Task objective = Please repeat every record exactly, leaving out any pictures.

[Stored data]
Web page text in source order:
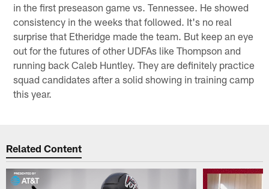
in the first preseason game vs. Tennessee. He showed
consistency in the weeks that followed. It's no real
surprise that Etheridge made the team. But keep an eye
out for the futures of other UDFAs like Thompson and
running back Caleb Huntley. They are definitely practice
squad candidates after a solid showing in training camp
this year.
Related Content
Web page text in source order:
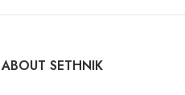
ABOUT SETHNIK
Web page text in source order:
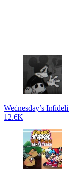
Wednesday’s
12.6K
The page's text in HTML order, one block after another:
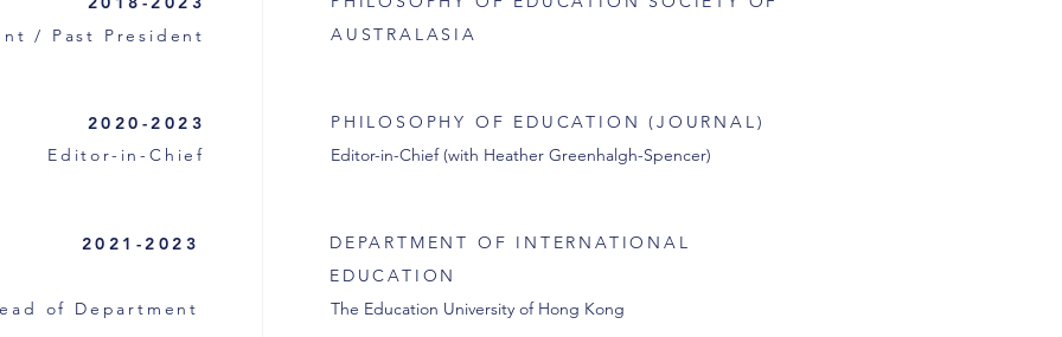
/ Past President
AUSTRALASIA
2020-2023
PHILOSOPHY OF EDUCATION (JOURNAL)
Editor-in-Chief
Editor-in-Chief (with Heather Greenhalgh-Spencer)
2021-2023
of Department
DEPARTMENT OF INTERNATIONAL
EDUCATION
The Education University of Hong Kong
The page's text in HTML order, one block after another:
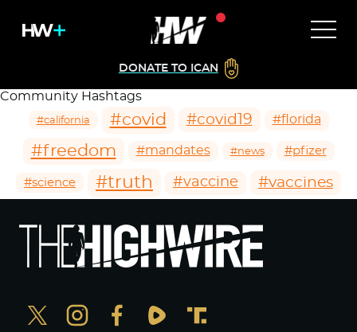
DONATE TO ICAN
Community Hashtags
#california #covid #covid19 #florida
#freedom #mandates #news #pfizer
#science #truth #vaccine #vaccines
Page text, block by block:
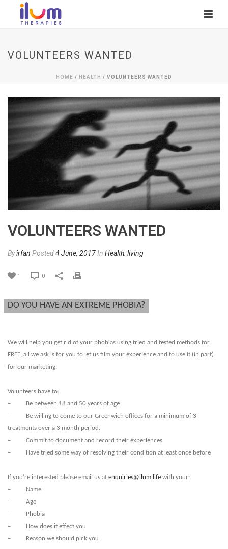
VOLUNTEERS WANTED
HOME / HEALTH / VOLUNTEERS WANTED
VOLUNTEERS WANTED
Byirfan Posted4 June, 2017In Health, living
1 0
DO YOU HAVE AN EXTREME PHOBIA?
We will help you get rid of your phobias using tried and tested methods for
FREE, all we ask is for you to let us film your experience and to use it (in part)
for our marketing.
Volunteers have to:
– Be between 18 and 50 years of age
– Be willing to come to our Greenwich offices for a minimum of 3
treatments over a 3 month period.
– Commit to document and record their experiences
– Have tried some way of resolving their condition at least once before
If you’re interested please email us at enquiries@ilum.life with your:
– Name
– Age
– Phobia
– How does it effect you
– Reason we should pick you

Task result =
Web page text in source order:
in the first preseason game vs. Tennessee. He showed
consistency in the weeks that followed. It's no real
surprise that Etheridge made the team. But keep an eye
out for the futures of other UDFAs like Thompson and
running back Caleb Huntley. They are definitely practice
squad candidates after a solid showing in training camp
this year.
Related Content
Web page text in source order:
ABOUT SETHNIK
Web page text in source order:
Wednesday’s
12.6K
The page's text in HTML order, one block after another:
/ Past President
AUSTRALASIA
2020-2023
PHILOSOPHY OF EDUCATION (JOURNAL)
Editor-in-Chief
Editor-in-Chief (with Heather Greenhalgh-Spencer)
2021-2023
of Department
DEPARTMENT OF INTERNATIONAL
EDUCATION
The Education University of Hong Kong
The page's text in HTML order, one block after another:
DONATE TO ICAN
Community Hashtags
#california #covid #covid19 #florida
#freedom #mandates #news #pfizer
#science #truth #vaccine #vaccines
Page text, block by block:
VOLUNTEERS WANTED
HOME / HEALTH / VOLUNTEERS WANTED
VOLUNTEERS WANTED
Byirfan Posted4 June, 2017In Health, living
1 0
DO YOU HAVE AN EXTREME PHOBIA?
We will help you get rid of your phobias using tried and tested methods for
FREE, all we ask is for you to let us film your experience and to use it (in part)
for our marketing.
Volunteers have to:
– Be between 18 and 50 years of age
– Be willing to come to our Greenwich offices for a minimum of 3
treatments over a 3 month period.
– Commit to document and record their experiences
– Have tried some way of resolving their condition at least once before
If you’re interested please email us at enquiries@ilum.life with your:
– Name
– Age
– Phobia
– How does it effect you
– Reason we should pick you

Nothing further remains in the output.